Personally, this is challenging to me because I happen to admire the accomplishments of some people whom I don’t admire all that much as human beings. Cosmic horror author H. P. Lovecraft, for instance.
I’m a big fan of what Lovecraft created. He collaborated with other authors in his day to develop a shared universe that didn’t really belong to any one writer. His creativity has sparked the imaginations of other authors for the past century.
But Lovecraft was profoundly racist and misogynistic. I can’t even excuse him for just being a product of his time. I can’t ignore his attitudes about people with historically marginalized identities. Those attitudes surely influenced his creative endeavors.

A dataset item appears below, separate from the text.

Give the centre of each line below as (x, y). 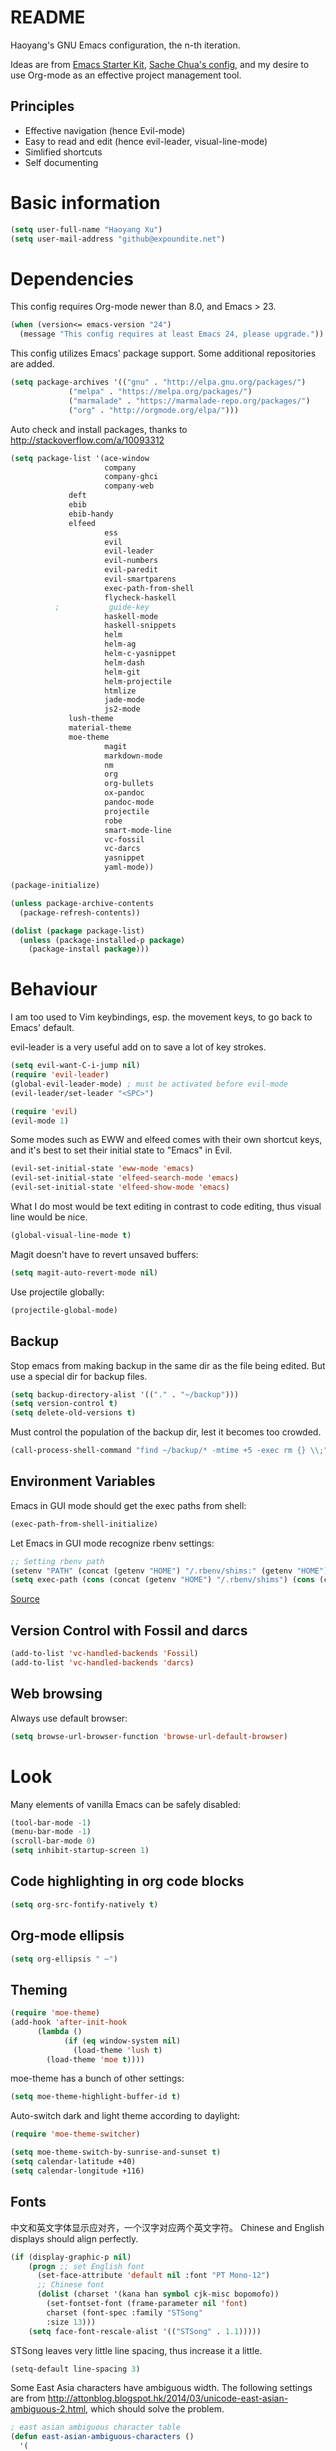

And yet, there are authors today who are taking Lovecraft’s ideas in new directions. There are female authors who use cosmic horror to write about gender. There are Black authors who use Lovecraftian themes to write about race. There are lesbian and gay authors who use the genre to address sexual identity. There are trans and non-binary authors who explore identity through the lens of cosmic horror.
The very people Lovecraft would have rejected as equal human beings are using ideas that originated with him to address issues of systemic injustice, societal prejudice, and the fear and anxiety that prevents people from creating greater wholeness and well-being. I love that. And I have a really hard time not embracing Lovecraft’s creative legacy, even as I am repulsed by his behavior and attitudes.
My guess is that we’ll see something similar if we look back at our history—the legacy of Unitarians and Universalists who contributed to our religious tradition. Some of them had some horrible ideas. Some of them did deplorable things. And harmful behaviors ought to have consequences.
But the story is still unfolding. We embrace an ever-evolving understanding of spirituality and human wholeness. New voices are contributing to that evolution as we co-create the future of our faith tradition. And collectively, we get to decide what we carry forward, and what we leave behind.
So, when we talk about holding history, maybe we’re talking about being honest about what has gone before. Honestly acknowledging all the amazing things and all of the harmful things that form our foundation. Holding everything up to the light fearlessly, shamelessly, so that we can grow into the people we most want to be. Holding our tradition loosely enough that we can let go of the pieces that no longer serve us as we discern a way forward to greater justice, equity, and compassion. Holding the pain of the past with gentle acknowledgment even as we hold the achievements of the past in an enthusiastic embrace.
May we learn how to hold our personal and collective histories with greater integrity and grace as we continue our journey toward wholeness together.